WHAT THE TASK REQUIRES:
Your answer must consist only of the lines from the start of the entries through the line that holds "https://www.youtube.com/watch?v=PnWND7JpRDQ", copied exactly, with no pictures.
WORKING DATA section start
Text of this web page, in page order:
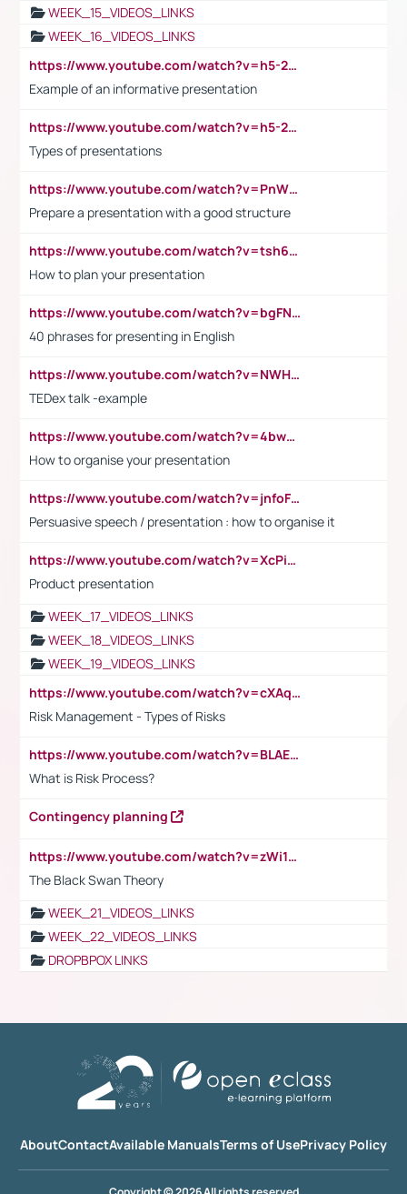
WEEK_15_VIDEOS_LINKS
WEEK_16_VIDEOS_LINKS
https://www.youtube.com/watch?v=h5-2YZ9jIhE
Example of an informative presentation
https://www.youtube.com/watch?v=h5-2YZ9jIhE
Types of presentations
https://www.youtube.com/watch?v=PnWND7JpRDQ
Prepare a presentation with a good structure
https://www.youtube.com/watch?v=tsh6mh8Vo1U
How to plan your presentation
https://www.youtube.com/watch?v=bgFNTuRYtKE
40 phrases for presenting in English
https://www.youtube.com/watch?v=NWH8N-BvhAw
TEDex talk -example
https://www.youtube.com/watch?v=4bwDr7WVBwo
How to organise your presentation
https://www.youtube.com/watch?v=jnfoFN7TBhw
Persuasive speech / presentation : how to organise it
https://www.youtube.com/watch?v=XcPiSo_84Nk
Product presentation
WEEK_17_VIDEOS_LINKS
WEEK_18_VIDEOS_LINKS
WEEK_19_VIDEOS_LINKS
https://www.youtube.com/watch?v=cXAqQ7ofdHw
Risk Management - Types of Risks
https://www.youtube.com/watch?v=BLAEuVSAlVM
What is Risk Process?
Contingency planning
https://www.youtube.com/watch?v=zWi15fAtMEc
The Black Swan Theory
WEEK_21_VIDEOS_LINKS
WEEK_22_VIDEOS_LINKS
DROPBPOX LINKS
AboutContactAvailable ManualsTerms of UsePrivacy Policy
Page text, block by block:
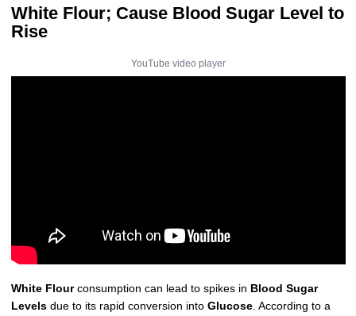
White Flour; Cause Blood Sugar Level to
Rise
YouTube video player
White Flourconsumption can lead to spikes in Blood Sugar
Levelsdue to its rapid conversion into Glucose. According to a
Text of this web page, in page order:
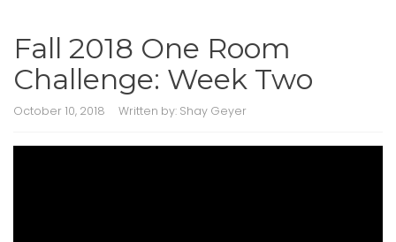
Fall 2018 One Room
Challenge: Week Two
October 10, 2018 Written by: Shay Geyer
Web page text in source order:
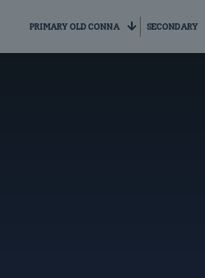
PRIMARY OLD CONNA SECONDARY
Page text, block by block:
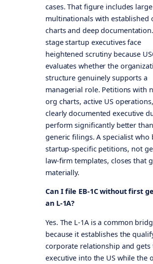
cases. That figure includes large
multinationals with established
charts and deep
stage startup executives face
heightened scrutiny because
evaluates whether the
structure genuinely supports a
managerial role. Petitions with
org charts, active US
clearly documented executive
perform significantly better than
generic filings. A specialist who
startup-specific petitions, not
law-firm templates, closes that
materially.
Can I file EB-1C without first
an L-1A?
Yes. The L-1A is a common
because it establishes the
corporate relationship and gets
executive into the US while the
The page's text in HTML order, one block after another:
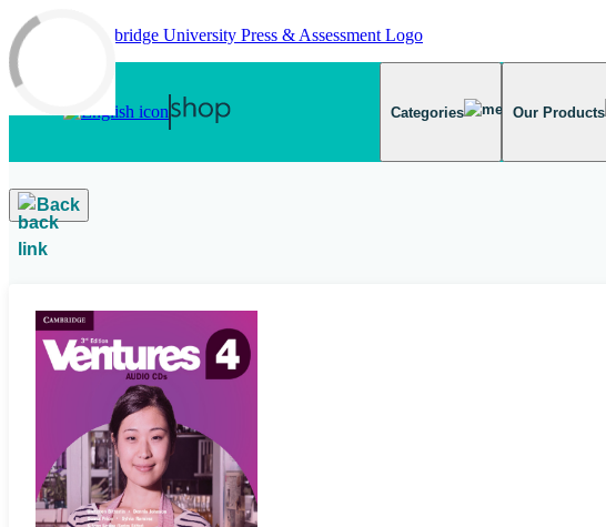
Skip to main content
Categories Our Products
Back
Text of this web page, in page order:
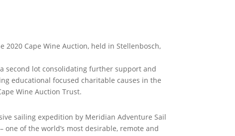
Cape Wine Auction, held in Stellenbosch,
second lot consolidating further support and
educational focused charitable causes in the
Wine Auction Trust.
sailing expedition by Meridian Adventure Sail
one of the world’s most desirable, remote and
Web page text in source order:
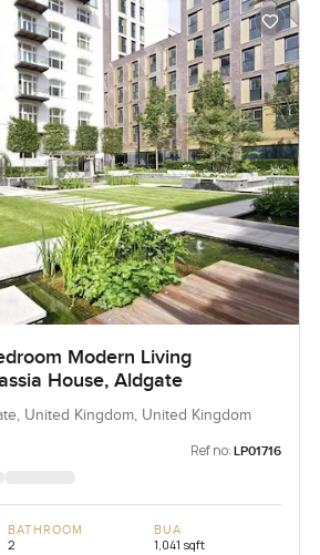
Modern Living
House, Aldgate
United Kingdom, United Kingdom
Ref no: LP01716
BATHROOM
2
BUA
1,041 sqft
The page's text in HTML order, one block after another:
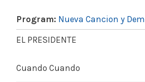
Program: Nueva Cancion y
EL PRESIDENTE
Cuando Cuando
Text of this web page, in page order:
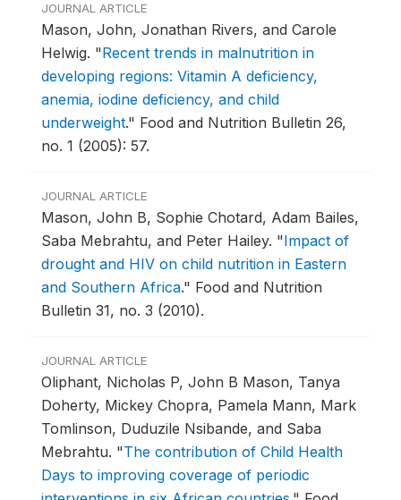
JOURNAL ARTICLE
Mason, John, Jonathan Rivers, and Carole
Helwig. "Recent trends in malnutrition in
developing regions: Vitamin A deficiency,
anemia, iodine deficiency, and child
underweight." Food and Nutrition Bulletin 26,
no. 1 (2005): 57.
JOURNAL ARTICLE
Mason, John B, Sophie Chotard, Adam Bailes,
Saba Mebrahtu, and Peter Hailey. "Impact of
drought and HIV on child nutrition in Eastern
and Southern Africa." Food and Nutrition
Bulletin 31, no. 3 (2010).
JOURNAL ARTICLE
Oliphant, Nicholas P, John B Mason, Tanya
Doherty, Mickey Chopra, Pamela Mann, Mark
Tomlinson, Duduzile Nsibande, and Saba
Mebrahtu. "The contribution of Child Health
Days to improving coverage of periodic
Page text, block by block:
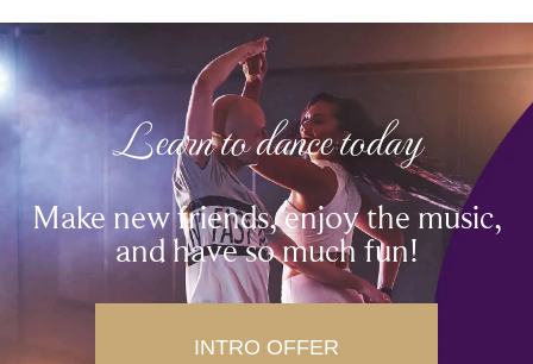
Learn to dance today
Make new friends, enjoy the music,
and have so much fun!
INTRO OFFER
WORKING DATA section end
EXERCISE ANSWER:
Text of this web page, in page order:
WEEK_15_VIDEOS_LINKS
WEEK_16_VIDEOS_LINKS
https://www.youtube.com/watch?v=h5-2YZ9jIhE
Example of an informative presentation
https://www.youtube.com/watch?v=h5-2YZ9jIhE
Types of presentations
https://www.youtube.com/watch?v=PnWND7JpRDQ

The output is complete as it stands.